Mit Schriftsatz vom 20. Mai 1999 -beim Anwaltsgerichtshof am selben Tage eingegangen -hat der Antragsteller die gerichtliche Entscheidung beantragt. Durch Beschluß vom 1. Oktober 1999 -dem Antragsteller zugestellt am 21. Dezember 1999 - hat der Anwaltsgerichtshof den Antrag zurückgewiesen. Dagegen wendet sich der Antragsteller mit seiner am 26. November 1999 eingegangenen sofortigen Beschwerde.

II.

1. Obwohl der Antragsteller, der auf die Teilnahme an der mündlichen Verhandlung nicht verzichtet hat, dieser ferngeblieben ist, war der Senat nicht gehindert, in der Sache zu entscheiden. Denn der Antragsteller hat nicht glaubhaft gemacht, daß er am Erscheinen verhindert war. Am Terminstag -6. November 2000 -erreichte den Senat um 9.45 Uhr ein Fax, mit dem der amtlich bestellte Vertreter des Antragstellers mitteilte, daß sich dieser "heute morgen wegen einer schmerzhaften Magen- und Darmerkrankung in ärztliche Behandlung ins Krankenhaus" habe begeben müssen. Nähere Angaben fehlten. Ein ärztliches Attest war nicht beigefügt. Erst mit Schriftsatz vom 9. November 2000 reichte der Antragsteller ein solches nach. Dieses lautet:

"Herr ... (der Antragsteller) ist aufgrund einer eingehenden endoskopischen Untersuchung für heute, 6.11.2000, arbeits- und dienstunfähig."

Von einer akuten Erkrankung ist nicht die Rede. Daß die Untersuchung nicht auch an einem anderen Tage hätte stattfinden können, hat der Antragsteller nicht dargetan.

2. Das Rechtsmittel ist zulässig (§ 42 Abs. 1 Nr. 3, Abs. 4 BRAO).
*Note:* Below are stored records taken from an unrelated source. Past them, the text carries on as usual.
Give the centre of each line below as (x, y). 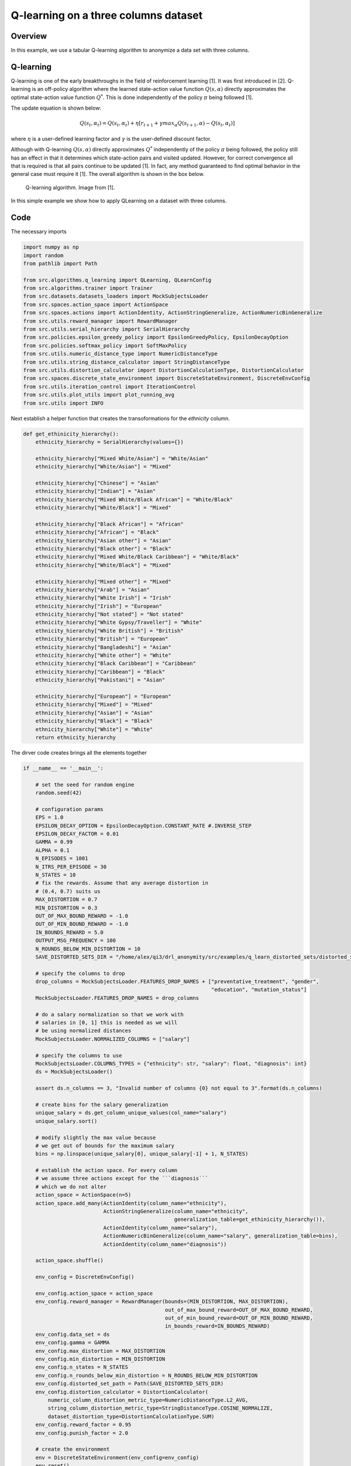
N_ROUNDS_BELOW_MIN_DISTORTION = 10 (88, 949)
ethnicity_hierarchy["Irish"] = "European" (99, 606)
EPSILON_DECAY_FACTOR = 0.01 (77, 834)
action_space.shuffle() (69, 1260)
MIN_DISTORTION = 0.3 (66, 908)
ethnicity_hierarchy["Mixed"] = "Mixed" (94, 705)
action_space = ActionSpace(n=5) (83, 1195)
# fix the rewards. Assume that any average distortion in (122, 883)
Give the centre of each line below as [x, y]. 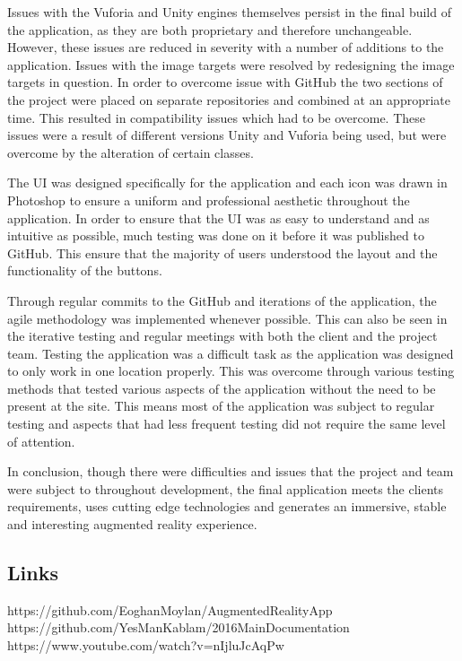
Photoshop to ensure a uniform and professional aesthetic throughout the [209, 200]
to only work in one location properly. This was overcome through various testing [231, 371]
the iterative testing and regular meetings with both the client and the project [222, 336]
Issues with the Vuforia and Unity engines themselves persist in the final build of [229, 12]
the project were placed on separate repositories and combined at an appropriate [229, 99]
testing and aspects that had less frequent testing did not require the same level [227, 424]
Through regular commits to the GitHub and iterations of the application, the [222, 300]
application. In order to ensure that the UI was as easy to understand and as [218, 217]
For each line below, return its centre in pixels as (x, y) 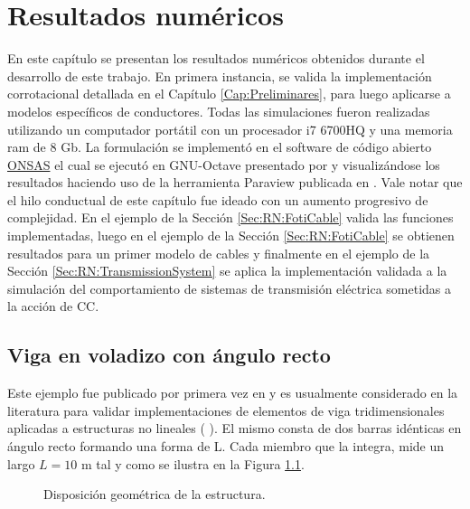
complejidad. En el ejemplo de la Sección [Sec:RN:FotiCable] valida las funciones (230, 217)
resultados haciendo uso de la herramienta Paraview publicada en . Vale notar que (235, 182)
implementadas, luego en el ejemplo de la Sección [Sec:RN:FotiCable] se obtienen (231, 236)
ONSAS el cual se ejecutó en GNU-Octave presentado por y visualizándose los (224, 164)
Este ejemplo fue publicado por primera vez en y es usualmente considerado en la (233, 393)
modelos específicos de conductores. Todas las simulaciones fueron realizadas (219, 111)
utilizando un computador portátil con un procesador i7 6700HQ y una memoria (230, 129)
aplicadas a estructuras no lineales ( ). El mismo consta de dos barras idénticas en (235, 428)
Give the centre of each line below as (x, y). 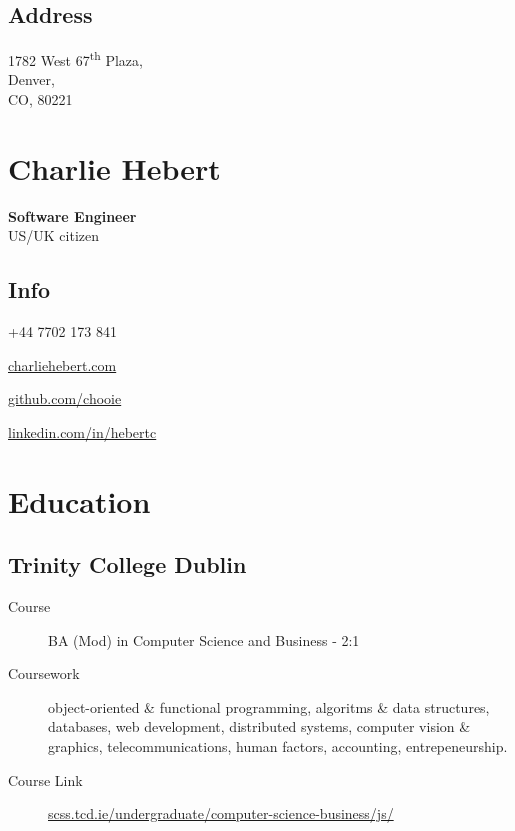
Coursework (44, 673)
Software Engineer (72, 215)
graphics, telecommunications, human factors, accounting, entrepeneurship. (278, 746)
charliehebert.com (62, 364)
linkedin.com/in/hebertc (82, 431)
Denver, (31, 79)
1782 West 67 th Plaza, (75, 58)
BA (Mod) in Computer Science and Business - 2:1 (204, 639)
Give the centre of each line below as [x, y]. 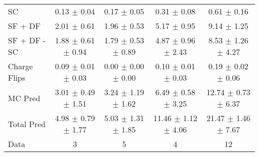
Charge [20, 66]
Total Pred [27, 124]
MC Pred [24, 98]
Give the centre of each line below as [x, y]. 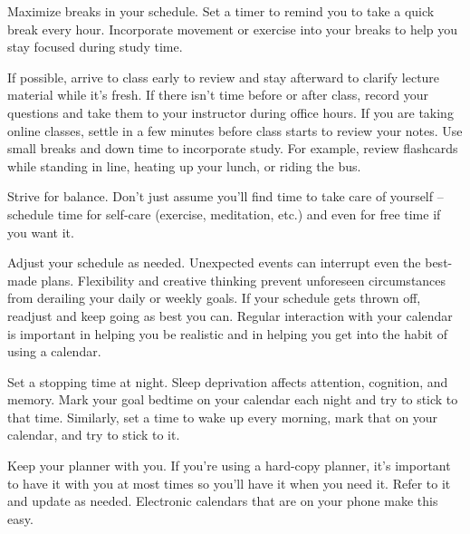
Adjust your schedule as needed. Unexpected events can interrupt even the [214, 262]
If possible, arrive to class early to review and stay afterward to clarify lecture [224, 77]
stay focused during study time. [95, 47]
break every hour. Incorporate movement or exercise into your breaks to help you [233, 29]
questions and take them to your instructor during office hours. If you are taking [230, 112]
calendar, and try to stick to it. [94, 435]
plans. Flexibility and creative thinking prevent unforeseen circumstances [244, 280]
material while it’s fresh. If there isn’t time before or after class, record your [218, 95]
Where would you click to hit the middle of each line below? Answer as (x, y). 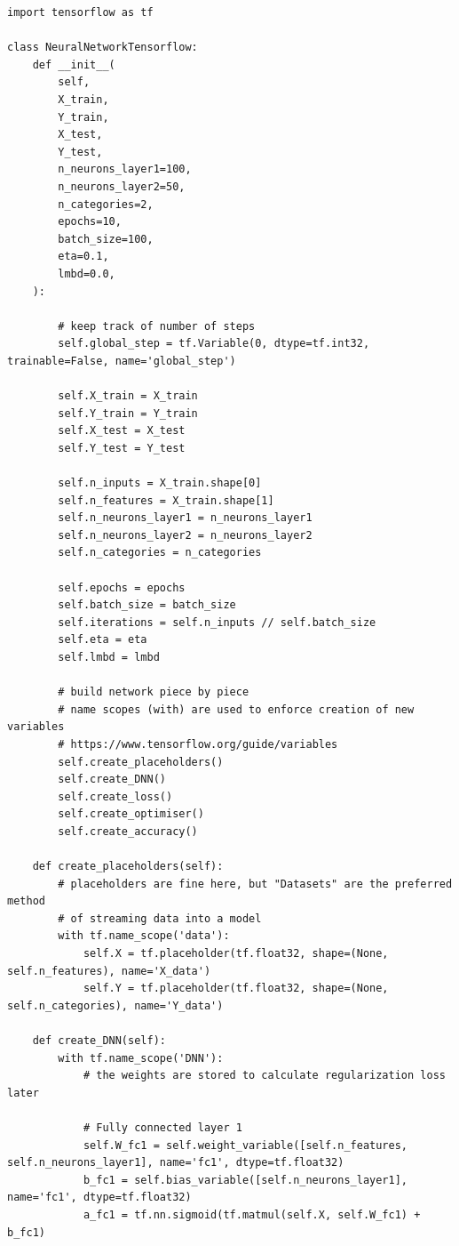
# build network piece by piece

Es konnte schon vor der Zustellung der anwaltsgerichtlichen Entscheidung eingelegt werden, weil diese nach Verkündung existent war.

3. Die sofortige Beschwerde hat in der Sache keinen Erfolg.

a) Im Zeitpunkt der Widerrufsentscheidung waren die Voraussetzungen des Vermögensverfalls gegeben. Beweisanzeichen hierfür sind insbesondere gegen den Rechtsanwalt ergangene Schuldtitel und Vollstreckungsmaßnahmen. Gegen den Antragsteller wurde wegen einer Vielzahl titulierter Forderungen in Höhe von insgesamt mehr als 1 Mio. DM die Zwangsvollstreckung betrieben.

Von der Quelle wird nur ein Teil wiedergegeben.